We see that higher income and education levels are associated with a less aggressive outbreak (household income: -3.854, [-7.437; -0.271]; p = 0.035; nonproficiency in English: 2.090; [0.547; 3.633]; p  = 0.008; math grade: -0.002, [-0.004; 000];p < 0.001). In counties with a higher household income, the obesity rate and the percentage of smokers tends to be lower (-0.518, p  < 0.001 and -0.666,p  < 0.001 respectively). Both are negatively associated with the outbreak rate. The effect of the obesity rate is highly significant (-1.093, [-1.828; -0.358], p  = 0.004), but the effect of the percentage of smokers is only directionally informative (-0.784, [-3.150; 1.582], p  = 0.516). Studies report that people with obesity are at increased risk of developing severe COVID-19 symptoms,36 but, to the best of our knowledge, a link to the infection rate has not yet been established. A potential explanation of this is that people with obesity heed the warnings issued by the CDC, and are extra careful in avoiding social contact, in line with the value expectancy concepts of the health belief model.22 Other studies report that smoking or medicinal nicotine might be a protective factor against infection by SARS-CoV-2;23 our ecological data does not contradict this finding. Many other variables related to good personal health are associated with a slower outbreak (social associations: -2.027, [-2.911; -1.143], p  < 0.001; sleep deprivation: 1.557, [0.412; 2.702], p  = 0.008; preventable hospitalization: 0.001, [-0.001; 0.003], p  = 0.207).

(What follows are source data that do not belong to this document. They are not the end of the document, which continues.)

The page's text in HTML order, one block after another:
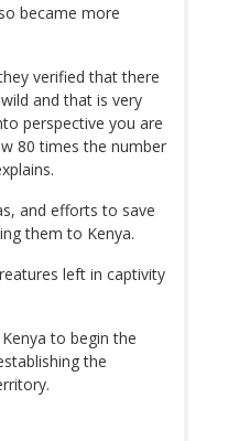
became more
verified that there
and that is very
perspective you are
80 times the number
and efforts to save
them to Kenya.
left in captivity
to begin the
the

Regarding age-related demographics, we confirm early observations that counties with an older population are more affected by the outbreak, with borderline significance (median age: 0.657, [-0.033; 1.347], p  = 0.062). Notably, the percentage of persons under 18 years is positively associated with the outbreak rate, again with borderline significance (1.066, [-0.014; 2.146],p  = 0.053). A possible reason is that younger people physically interact more frequently, closer, and longer with their friends, thus contributing to the spread of the virus. Conversely, we find no effect of differences in gender (0.167, [-0.880; 1.214], p  = 0.755). None of these demographic variables are strongly correlated with any other variable.

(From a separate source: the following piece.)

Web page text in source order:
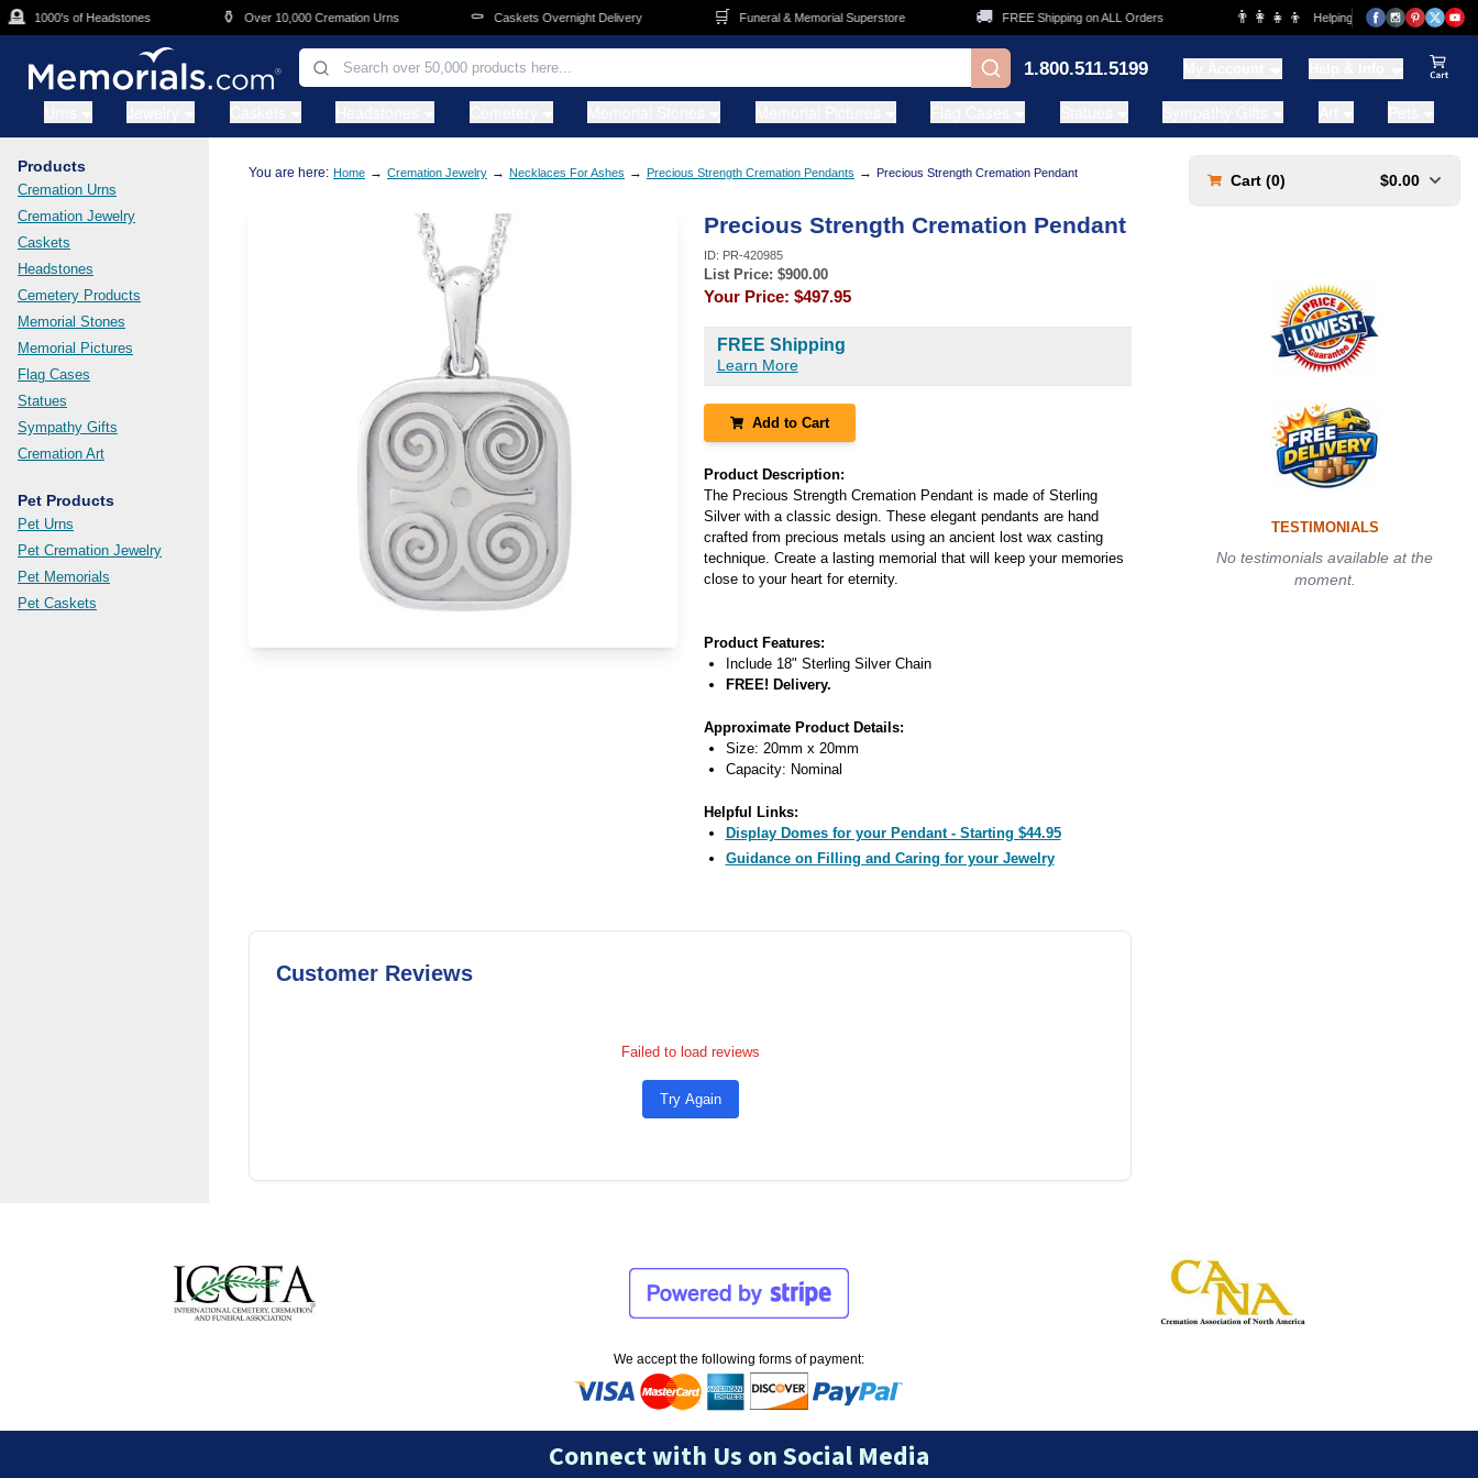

Air pollution is a significant contributor to the outbreak (3.329, [1.465; 5.193], p  < 0.001), and, concurrently, counties with a rural environment experience a slower outbreak (-0.443, [-0.574; -0.312], p  < 0.001). This calls for studies linking air pollution to the lethality of COVID-1924,25 to include the outbreak rate as a potential confounding variable. Contrariwise, a better food environment is associated with a higher outbreak rate (5.996, [1.286; 10.706], p  = 0.016). While the food environment index is usually associated with a healthier lifestyle, better access to grocery stores and supermarkets in the vicinity also means more interaction with other people, and thus an increased likelihood of transmission.

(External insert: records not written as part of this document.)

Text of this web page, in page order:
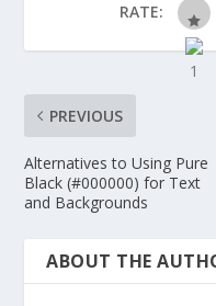
RATE:
PREVIOUS
Alternatives to Using Pure
Black (#000000) for Text
and Backgrounds
ABOUT THE
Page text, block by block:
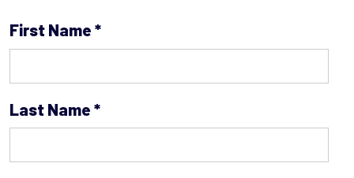
First Name *
Last Name *
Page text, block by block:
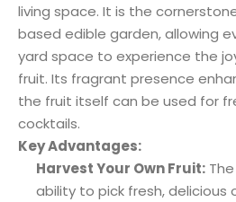
living space. It is the
based edible garden, allowing
yard space to experience the
fruit. Its fragrant presence
the fruit itself can be used for
cocktails.
Key Advantages:
Harvest Your Own Fruit:
ability to pick fresh, delicious
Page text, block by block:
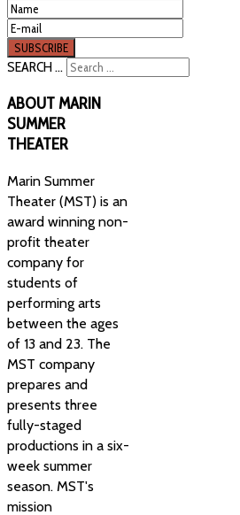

As a final point, we want to note that we have presented associations between contextual factors and the COVID-19 outbreak which are consistent with the deliberations leading to our research model. However, these associations, even when statistically significant, are not an inference of causality. Establishing causal inference is, of course, critical for our understanding of and fight against COVID-19, but this represents a direction for further research using more detailed data at the level of individual patients.